Sweden’s AP4 has reported strong returns in the first half of this year — 13% after costs compared to 3.8% this time in 2018 — with the head of the Stockholm-based fund warning that these were a clear sign of continuing market volatility.
Niklas Ekvall, chief executive of the national pension buffer fund, also repeated criticism of the latest batch of government-proposed changes to the investment rules for AP4 and the other three main AP buffer funds, saying a new set of rules to give the funds enough flexibility was now urgently needed.
The 13% return was AP4’s highest return for a single first half-year since the start of the new pension system in 2001.
Ekvall said the extent of the first half return was very gratifying. “But it illustrates perhaps above all the volatile market environment that we currently find ourselves in, and the fact that evaluation of a pension fund must be done over a long period of time in order to be meaningful,” he said in the fund’s interim results statement.
AP4’s total assets rose to SEK391.4bn (€37.1bn) at the end of June.
The latest step in the ongoing reform of the state pension buffer funds’ investment rules was a bill published in May with the stated intention of increasing the funds’ cost efficiency and return potential and giving them the same set of options open to similar investors regarding long-term illiquid assets, while also increasing sustainability.
In the ensuing consultation the bill has been criticised by AP1-4 and other stakeholders as being too limited.

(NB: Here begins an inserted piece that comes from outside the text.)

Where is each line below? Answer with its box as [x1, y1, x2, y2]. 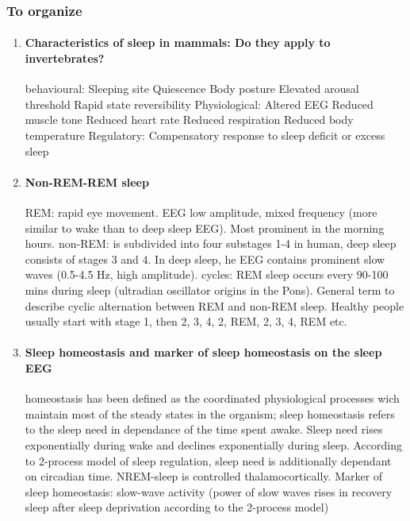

In AP4’s results statement, Ekvall said: “In its response [to the consultation], AP4 points out that the memorandum’s proposals do not go far enough to achieve the previous statement about the legislative change, and that it is urgent to now create a set of rules that give the AP Funds sufficient flexibility to be able to operate in a rapidly changing financial market for many years into the future.”
He added that the proposals, despite their intentions, did not provide the funds with similar conditions in comparison to comparable institutional investors.
AP4 reported a SEK45.2bn return between January and June, with the portfolio’s active return exceeding its benchmark by 1.7 percentage points — corresponding to a profit contribution of SEK5.8bn, it said.
The fund paid SEK3bn to the state pension system in the period, and total costs amounted to 0.1% of average assets under management, it said.